This project analyzes the development trends of traditional and renewable energy innovation in Chinese listed companies, using the Directed Technology Change model and incorporating machine learning techniques into traditional economic indicators to study the impact of financial data on corporate innovation.
Database Creation: Led the development of a comprehensive database covering financial statements and 1000+ indicators for Chinese listed companies from 2000 to 2023, ensuring data integrity and accuracy.
Model Integration: Integrated financial data into the Directed Technology Change model combined with machine learning algorithms to analyze the relationship between financial indicators and patent innovation, identifying key factors driving traditional and renewable energy development.
This project examines whether China's electric vehicle promotion policies have effectively stimulated technological innovation in energy storage. Independent collection and processing of nearly all patent data for Chinese companies and individuals were conducted to study the policy's impact on technological innovation.
Data Processing: Created a unique and comprehensive database, one of the few accessible to international academia.
Innovation Analysis: Designed and implemented an analysis process for patent data to evaluate the impact of EV promotion policies on energy storage innovation, ensuring the accuracy and reliability of the results.
This project explores how patent characteristics in the energy sector affect litigation risks. The key focus is on the relationship between patent characteristics and litigation risks, using a difference-in-difference model to estimate the impact of the American Inventor's Protection Act (AIPA) of 1999 on patent grant lag times.
Data Analysis: Collected and organized patent data from the U.S. Patent and Trademark Office (USPTO) for the energy sector, analyzing the relationship between patent characteristics and litigation risks, providing data support for model design.
Developed a safety solution for incidents in the New York MTA subway system. The proposal included a detailed technical overview, implementation plan, execution plan, risk management strategy, and financial budgeting.

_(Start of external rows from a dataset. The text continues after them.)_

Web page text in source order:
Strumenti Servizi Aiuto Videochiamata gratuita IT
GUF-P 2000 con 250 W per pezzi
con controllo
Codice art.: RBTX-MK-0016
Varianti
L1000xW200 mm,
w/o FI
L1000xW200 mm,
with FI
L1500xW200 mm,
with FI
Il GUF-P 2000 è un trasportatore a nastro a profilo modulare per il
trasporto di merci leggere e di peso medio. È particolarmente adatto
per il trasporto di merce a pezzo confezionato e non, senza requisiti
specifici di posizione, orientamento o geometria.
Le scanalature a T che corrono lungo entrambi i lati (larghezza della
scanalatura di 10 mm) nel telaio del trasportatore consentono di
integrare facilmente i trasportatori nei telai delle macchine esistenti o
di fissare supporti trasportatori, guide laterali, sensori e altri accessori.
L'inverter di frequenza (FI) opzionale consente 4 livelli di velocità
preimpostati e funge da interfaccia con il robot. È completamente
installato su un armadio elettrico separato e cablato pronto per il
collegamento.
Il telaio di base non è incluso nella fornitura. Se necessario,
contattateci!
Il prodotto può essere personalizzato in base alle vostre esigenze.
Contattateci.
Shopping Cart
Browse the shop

Authored an academic paper that used fixed-effect regression methods to examine the relationship between GDP growth and the emissions of carbon dioxide and sulfur dioxide at the national level. The findings support the Environmental Kuznets Curve hypothesis.
Introduced the ERR system regarding supplier access, selection shortlists, and performance evaluation, as well as the assessment and improvement of enterprise operations.
After the successful commissioning of the project, I conducted a month-long data collection and analysis on effluent water quality, including phosphorus content, ammonia nitrogen levels, and chemical oxygen demand.